Mme [G] [J] a conclu un contrat de location-gérance d’un fonds de commerce saisonnier, de restauration, snack en date du 14 avril 2023. Celle-ci a été consentie moyennant une redevance de 10 800 € TTC payable en deux échéances de 5 400 €, l’une le 1 er juillet et l’autre le 1 er août 2023.
Une somme de 4 000 € devait être remise au bailleur à titre de cautionnement au jour de la signature du contrat.
Mme [G] [J] n’a pas procédé au paiement des sommes évoquées ci-dessus.
Elle a quitté le camping le 1 er août 2023.
La société SAS [M] SARLAT l’a alors mise en demeure, par l’intermédiaire de son conseil, le 23 janvier 2024, de régulariser la situation. Celle-ci est restée sans réponse.
C’est la raison pour laquelle SAS [M] SARLAT a assigné, le 18 juin 2024, Mme [G] [J], devant le Tribunal de commerce de Bergerac à l’audience du 11 septembre 2024 aux fins de faire condamner cette dernière au paiement des sommes dues.
L’affaire a été renvoyée devant le juge chargé d’instruire l’affaire à l’audience de mise en état du 23 octobre 2024 et un calendrier de procédure a été mis en place. L’audience de plaidoirie a été fixée au 4 juin 2025.
C’est en l’état que l’affaire se présente devant le Tribunal de Commerce de BERGERAC.
L’audience de plaidoirie a eu lieu le mercredi 4 juin 2025 au cours de laquelle ont comparu les avocats des parties A l’issue de l’audience, le tribunal a prononcé la clôture des débats et mis l’affaire en délibéré au 27 août 2025
MOYENS ET PRETENTIONS DES PARTIES
Pour plus amples exposés des faits, de la procédure, des moyens et prétentions des parties, le tribunal renvoie à leurs écritures régulièrement signifiées en application des dispositions de l’article 455 du Code de procédure civile.

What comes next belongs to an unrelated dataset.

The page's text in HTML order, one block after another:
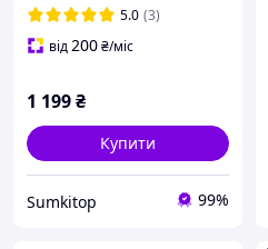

La société SAS [M] SARLAT demande au tribunal de :
Vu les articles 1103, 1104, 1219, 1231-1, 1236-6, 1342-2 et 1347 du Code civil, les moyens et les pièces.
Juger la rupture du contrat de location gérance aux torts exclusifs de Mme [G] [J],
Condamner Mme [G] [J] au paiement de la somme de 10 800 € suivant facture avec intérêts au taux légal à compter de la mise en demeure en date du 15 juillet 2023,
Ordonner la capitalisation des intérêts
A titre subsidiaire,
Ordonner la compensation des créances
En tout état de cause,
Dire n’y avoir pas lieu à écarter l’exécution provisoire à intervenir
Condamner Mme [G] [J] à verser à la société SAS [M] SARLAT la somme de 1000 € à titre de dommages et intérêts pour mauvaise foi,
Débouter Mme [G] [J] du surplus de ses demandes, fins et prétentions,
Condamner Mme [G] [J] à verser à la société SAS [Localité 2] la somme de 2 500 € sur le fondement de l’article 700 du Code de procédure civile ainsi qu’aux dépens.
Au soutien de ses demandes SAS [Localité 2] fait plaider que :
* Mme [G] [J] ne conteste pas ne pas avoir réglé les sommes qui lui sont réclamées au titre de la redevance et du dépôt de garantie et indique sans fondement juridique l’avoir fait suite à l’absence de respect des engagements du bailleur.
* Concernant la communication du bilan des prédécesseurs, le contrat précise que Mme [G] [J] reconnait que SAS [M] SARLAT lui a remis une expédition du bail des locaux ainsi que les livres de commerce relatifs au dit fonds.
* Pour l’état des lieux d’entrée Mme [G] [J] motive son inexécution par l’absence d’états des lieux d’entrée. Le contrat stipule que : « Tel que le fond existe, et ce, sans qu’il en soit fait une plus ample désignation, la société gérante déclarant le bien connaître et l’avoir visité en vue des présentes.
* L’article 3 dudit contrat stipule en outre que la société gérante : « prendra le fonds dans l’état où il se trouve actuellement et ce sans recours contre la société bailleresse. »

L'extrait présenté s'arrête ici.